‘How to write best-selling non-fiction…’

I know I can do the writing bit. It’s the ‘best-selling’ bit I’d like to do better. So I joined a Guardian Masterclass last Sunday afternoon to find out how…

I’d been on a weekend GM course before, so I knew the form. Kings Place is a mightily impressive building but it manages not to be intimidating. On the edge of the wonderful Kings Cross redevelopment, it is both cooly contemporary but also welcoming, so unlike the Step-No-Further newspaper offices of the past.

The course was led by Simon Garfield, who’s written or edited 17 non-fiction titles and whose latest, the edited diaries of an unknown Englishwoman spanning 60 years, is getting admiring reviews. Oh, to be half as creative and successful…

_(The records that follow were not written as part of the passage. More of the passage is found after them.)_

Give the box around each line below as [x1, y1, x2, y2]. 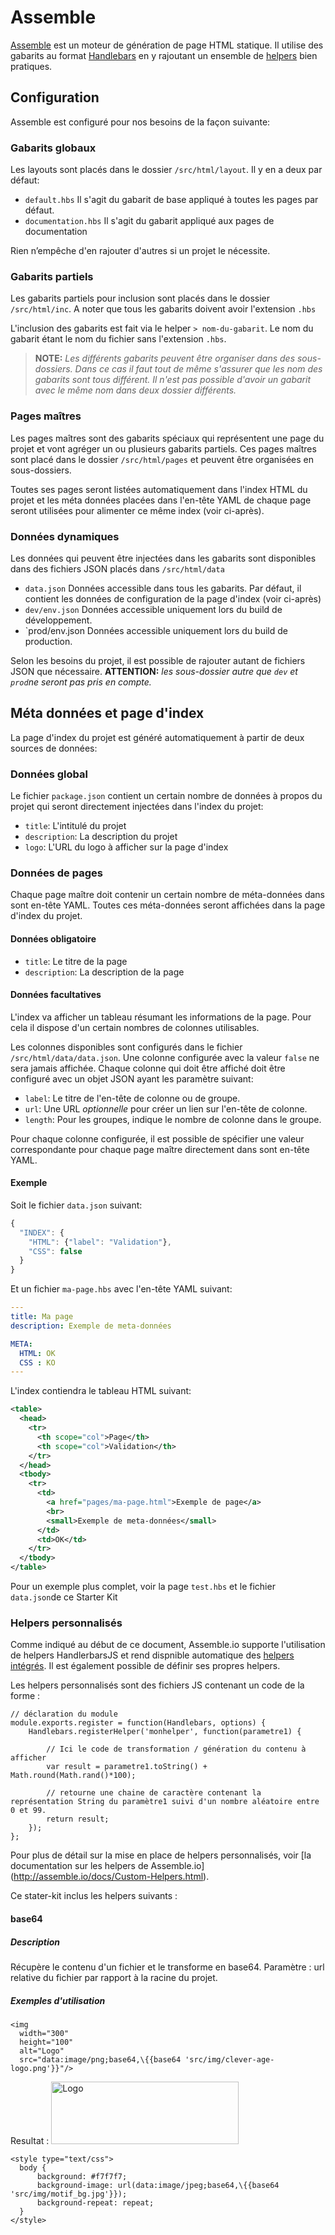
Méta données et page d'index [10, 705, 205, 722]
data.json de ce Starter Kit [10, 1591, 118, 1603]
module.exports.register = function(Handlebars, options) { [10, 1718, 267, 1728]
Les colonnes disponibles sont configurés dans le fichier [10, 1041, 243, 1053]
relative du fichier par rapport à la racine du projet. [10, 1971, 218, 1983]
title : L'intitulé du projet [24, 820, 127, 832]
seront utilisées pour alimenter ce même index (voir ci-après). [10, 504, 265, 516]
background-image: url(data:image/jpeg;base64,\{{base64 [36, 2180, 280, 2190]

He was a sympathetic and helpful tutor and his unusual speech impediment made me listen to what he was saying more intently, trying to work out what combination of letters tended to trip him up. He did us (about 60 or 70 of us) the very great compliment of treating us all as professional-writers-in-waiting, though probably less than 1 in 10 had actually published anything. No matter. We were there, so we must be serious about our craft.

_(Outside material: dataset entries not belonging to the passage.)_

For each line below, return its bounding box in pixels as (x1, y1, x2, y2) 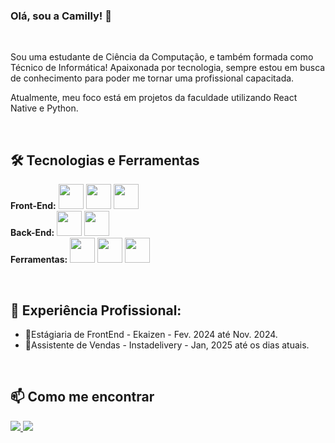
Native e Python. (10, 102, 79, 114)
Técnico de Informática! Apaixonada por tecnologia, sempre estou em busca (10, 62, 326, 74)
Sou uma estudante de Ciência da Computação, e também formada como (10, 51, 314, 63)
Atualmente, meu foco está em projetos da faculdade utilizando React (10, 92, 298, 104)
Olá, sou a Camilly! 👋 (10, 9, 112, 23)
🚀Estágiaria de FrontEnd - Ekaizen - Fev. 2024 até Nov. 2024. (24, 328, 278, 340)
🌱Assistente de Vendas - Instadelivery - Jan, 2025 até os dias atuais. (24, 339, 310, 351)
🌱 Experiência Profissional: (10, 302, 182, 319)
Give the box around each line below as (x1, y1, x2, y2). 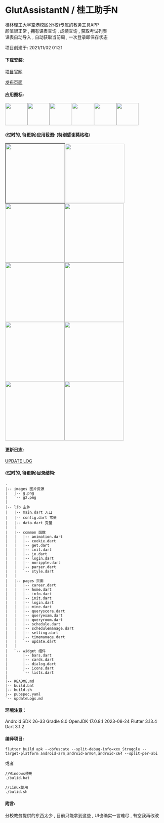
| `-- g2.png (5, 495, 37, 500)
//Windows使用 (5, 771, 33, 776)
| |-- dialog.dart (5, 661, 56, 666)
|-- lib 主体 (5, 504, 31, 509)
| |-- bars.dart (5, 653, 52, 658)
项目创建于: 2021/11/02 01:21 (5, 44, 63, 50)
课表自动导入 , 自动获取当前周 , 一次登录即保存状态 (5, 34, 108, 40)
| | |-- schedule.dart (5, 621, 61, 626)

I’d be putting Guardian Masterclasses out of business if I repeated all his valuable tips – some of which were already painfully familiar to anyone who’d actually been through the professional publishing mill – but two small things did hit home:

  • don’t talk about your book idea or work-in-progress, because every time you do, it tends to die a little for you. How true this is, so I intend to stop immediately. Which is a bit of a bummer for the future of the ‘New Projects’ section of this website…
  • turn off the net when you’re writing. No-one will die if you don’t reply to emails for 24-hours (or even a week).  I can be disciplined once the study door is shut, but this doesn’t stop me reading every interesting-looking email as it pings in. Perhaps I could have finished those books weeks earlier without the pings? So I shall stop that, too.

So, in answer to the question about Masterclasses posed about a dozen posts ago, I’d say that yes, they are worthwhile. Everything you can pick up from published writers, agents and publishing professionals will help you reflect on and improve your craft.  And in the process you’re bound to get chatting to interesting people who share your passion for writing – and, who knows, other things too. What’s not to like?

One thought on “‘How to write best-selling non-fiction…’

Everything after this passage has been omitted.